→ **DESCRIPTION OF THE TASK**:
Nothing but the images is to be left out of your exact copy of the entries.

→ **Records contained in a dataset**:
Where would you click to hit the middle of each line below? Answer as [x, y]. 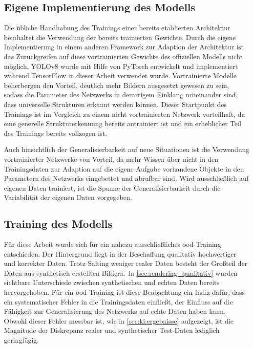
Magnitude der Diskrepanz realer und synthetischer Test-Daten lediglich [112, 330]
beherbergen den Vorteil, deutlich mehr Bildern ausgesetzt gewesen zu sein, [116, 85]
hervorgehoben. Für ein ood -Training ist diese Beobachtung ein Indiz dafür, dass [124, 292]
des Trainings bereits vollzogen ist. [56, 133]
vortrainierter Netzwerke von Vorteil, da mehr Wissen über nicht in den [111, 159]
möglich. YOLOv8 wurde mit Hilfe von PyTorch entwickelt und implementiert [121, 66]
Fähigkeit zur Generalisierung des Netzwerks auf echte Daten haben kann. [115, 311]
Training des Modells [58, 224]
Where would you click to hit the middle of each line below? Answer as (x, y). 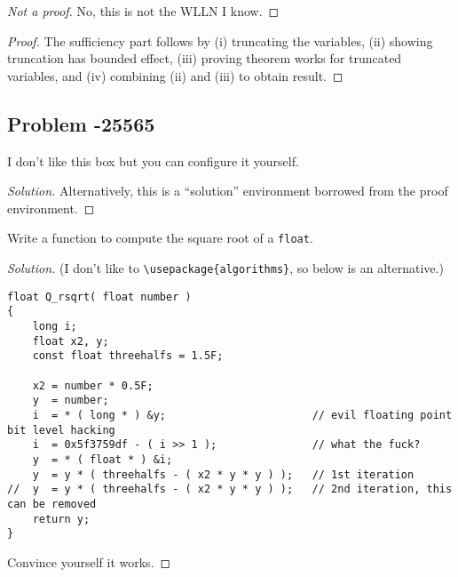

→ **ANSWER SPACE**:
Where would you click to hit the middle of each line below? Answer as [x, y]. 
Magnitude der Diskrepanz realer und synthetischer Test-Daten lediglich [112, 330]
beherbergen den Vorteil, deutlich mehr Bildern ausgesetzt gewesen zu sein, [116, 85]
hervorgehoben. Für ein ood -Training ist diese Beobachtung ein Indiz dafür, dass [124, 292]
des Trainings bereits vollzogen ist. [56, 133]
vortrainierter Netzwerke von Vorteil, da mehr Wissen über nicht in den [111, 159]
möglich. YOLOv8 wurde mit Hilfe von PyTorch entwickelt und implementiert [121, 66]
Fähigkeit zur Generalisierung des Netzwerks auf echte Daten haben kann. [115, 311]
Training des Modells [58, 224]
Where would you click to hit the middle of each line below? Answer as (x, y). 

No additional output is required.